*WORK INSTRUCTION*:
In the data, find the word "only" and copy out every line that has it.

*EXERCISE INPUT*:
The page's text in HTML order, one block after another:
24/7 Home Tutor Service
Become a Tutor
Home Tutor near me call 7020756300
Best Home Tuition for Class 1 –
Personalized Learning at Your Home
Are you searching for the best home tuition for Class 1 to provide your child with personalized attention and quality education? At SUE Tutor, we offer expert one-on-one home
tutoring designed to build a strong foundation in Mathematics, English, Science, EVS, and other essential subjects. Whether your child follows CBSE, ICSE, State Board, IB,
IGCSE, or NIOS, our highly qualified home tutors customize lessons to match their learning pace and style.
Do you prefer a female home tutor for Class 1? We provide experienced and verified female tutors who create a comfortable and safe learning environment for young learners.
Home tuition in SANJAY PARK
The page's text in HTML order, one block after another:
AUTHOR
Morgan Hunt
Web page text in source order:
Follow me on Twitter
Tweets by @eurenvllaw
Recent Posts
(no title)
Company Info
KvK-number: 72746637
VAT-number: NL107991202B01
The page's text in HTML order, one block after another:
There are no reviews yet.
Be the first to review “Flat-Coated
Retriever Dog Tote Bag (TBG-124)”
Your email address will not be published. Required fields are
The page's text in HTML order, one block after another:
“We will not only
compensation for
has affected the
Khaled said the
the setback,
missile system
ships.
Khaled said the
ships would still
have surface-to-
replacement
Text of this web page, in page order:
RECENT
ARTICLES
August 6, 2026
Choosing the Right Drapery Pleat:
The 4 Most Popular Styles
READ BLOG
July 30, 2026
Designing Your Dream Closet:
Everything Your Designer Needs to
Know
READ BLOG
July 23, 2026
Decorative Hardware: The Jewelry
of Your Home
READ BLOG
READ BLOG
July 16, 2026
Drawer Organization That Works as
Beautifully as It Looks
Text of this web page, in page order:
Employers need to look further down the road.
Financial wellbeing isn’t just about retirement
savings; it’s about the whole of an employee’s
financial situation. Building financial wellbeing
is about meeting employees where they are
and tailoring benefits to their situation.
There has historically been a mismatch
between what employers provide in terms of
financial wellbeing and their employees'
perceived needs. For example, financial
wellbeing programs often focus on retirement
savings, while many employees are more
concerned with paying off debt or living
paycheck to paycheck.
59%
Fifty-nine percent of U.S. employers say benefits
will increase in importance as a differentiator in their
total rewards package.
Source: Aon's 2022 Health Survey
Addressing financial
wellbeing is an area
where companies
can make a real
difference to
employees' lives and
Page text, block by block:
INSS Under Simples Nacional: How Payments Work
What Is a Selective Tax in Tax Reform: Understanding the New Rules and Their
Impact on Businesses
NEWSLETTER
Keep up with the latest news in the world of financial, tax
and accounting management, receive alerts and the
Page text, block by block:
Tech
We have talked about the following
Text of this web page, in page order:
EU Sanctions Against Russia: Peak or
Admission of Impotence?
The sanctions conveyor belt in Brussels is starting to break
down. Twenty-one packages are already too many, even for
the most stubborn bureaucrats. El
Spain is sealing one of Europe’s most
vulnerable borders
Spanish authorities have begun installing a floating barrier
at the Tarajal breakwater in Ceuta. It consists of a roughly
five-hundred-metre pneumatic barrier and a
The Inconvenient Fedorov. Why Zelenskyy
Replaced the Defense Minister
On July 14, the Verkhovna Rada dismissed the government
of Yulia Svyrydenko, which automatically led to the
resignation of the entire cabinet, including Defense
...
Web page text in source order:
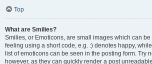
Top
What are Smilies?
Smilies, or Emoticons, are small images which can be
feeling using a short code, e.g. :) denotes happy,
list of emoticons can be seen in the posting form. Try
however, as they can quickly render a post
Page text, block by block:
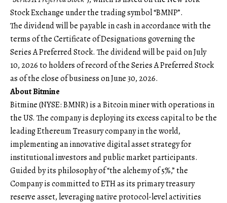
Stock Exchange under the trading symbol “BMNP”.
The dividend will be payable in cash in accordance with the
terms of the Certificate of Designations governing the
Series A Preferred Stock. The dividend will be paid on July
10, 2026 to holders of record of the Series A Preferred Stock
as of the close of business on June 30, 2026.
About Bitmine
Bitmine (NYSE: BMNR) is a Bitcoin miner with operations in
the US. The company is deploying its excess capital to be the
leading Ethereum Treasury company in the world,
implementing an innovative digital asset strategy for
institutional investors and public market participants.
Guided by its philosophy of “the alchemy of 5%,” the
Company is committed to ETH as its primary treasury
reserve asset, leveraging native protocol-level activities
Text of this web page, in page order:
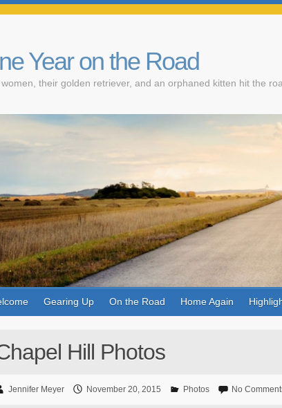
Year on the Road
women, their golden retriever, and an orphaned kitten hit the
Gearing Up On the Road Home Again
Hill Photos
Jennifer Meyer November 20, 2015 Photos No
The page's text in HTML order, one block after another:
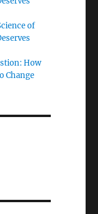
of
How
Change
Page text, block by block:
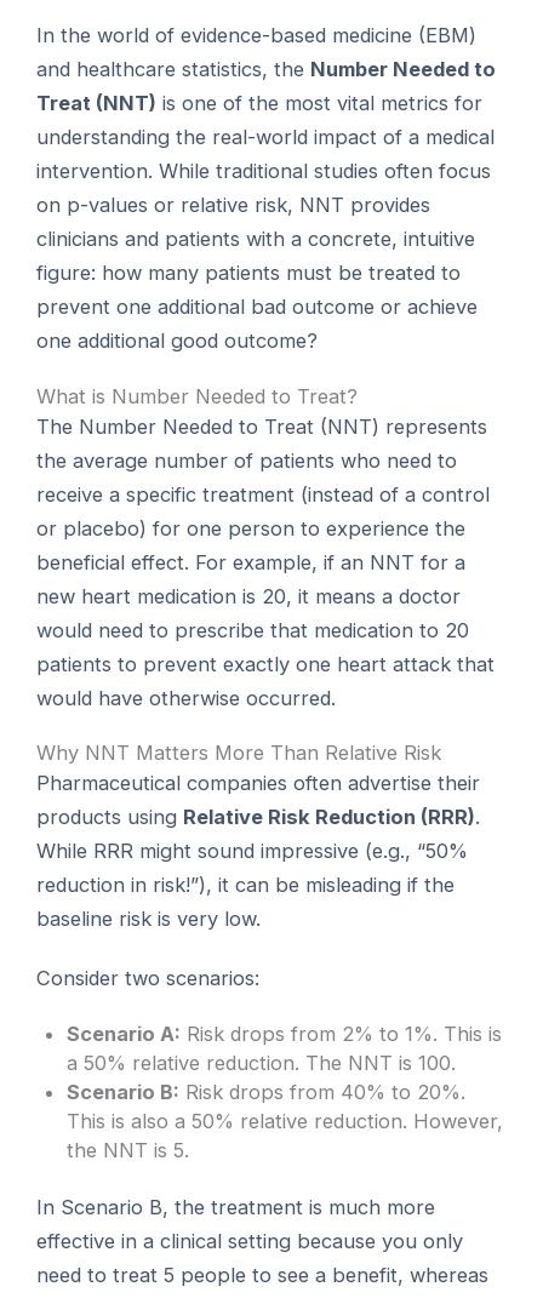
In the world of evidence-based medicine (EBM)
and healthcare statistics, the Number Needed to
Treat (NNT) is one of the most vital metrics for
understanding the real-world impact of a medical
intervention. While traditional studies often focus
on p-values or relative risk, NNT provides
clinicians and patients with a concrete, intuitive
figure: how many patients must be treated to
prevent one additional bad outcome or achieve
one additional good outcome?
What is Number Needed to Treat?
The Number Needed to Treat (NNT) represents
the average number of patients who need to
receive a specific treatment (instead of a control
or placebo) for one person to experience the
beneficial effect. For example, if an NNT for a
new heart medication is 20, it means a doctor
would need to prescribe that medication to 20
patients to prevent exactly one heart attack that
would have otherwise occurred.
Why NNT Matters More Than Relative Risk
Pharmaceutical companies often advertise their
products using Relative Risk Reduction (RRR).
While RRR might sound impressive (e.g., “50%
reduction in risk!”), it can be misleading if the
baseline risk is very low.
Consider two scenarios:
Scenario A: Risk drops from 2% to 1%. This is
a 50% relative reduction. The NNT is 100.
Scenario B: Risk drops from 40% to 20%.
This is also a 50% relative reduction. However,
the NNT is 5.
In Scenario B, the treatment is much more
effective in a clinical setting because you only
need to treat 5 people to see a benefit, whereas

*EXERCISE SOLUTION*:
“We will not only
effective in a clinical setting because you only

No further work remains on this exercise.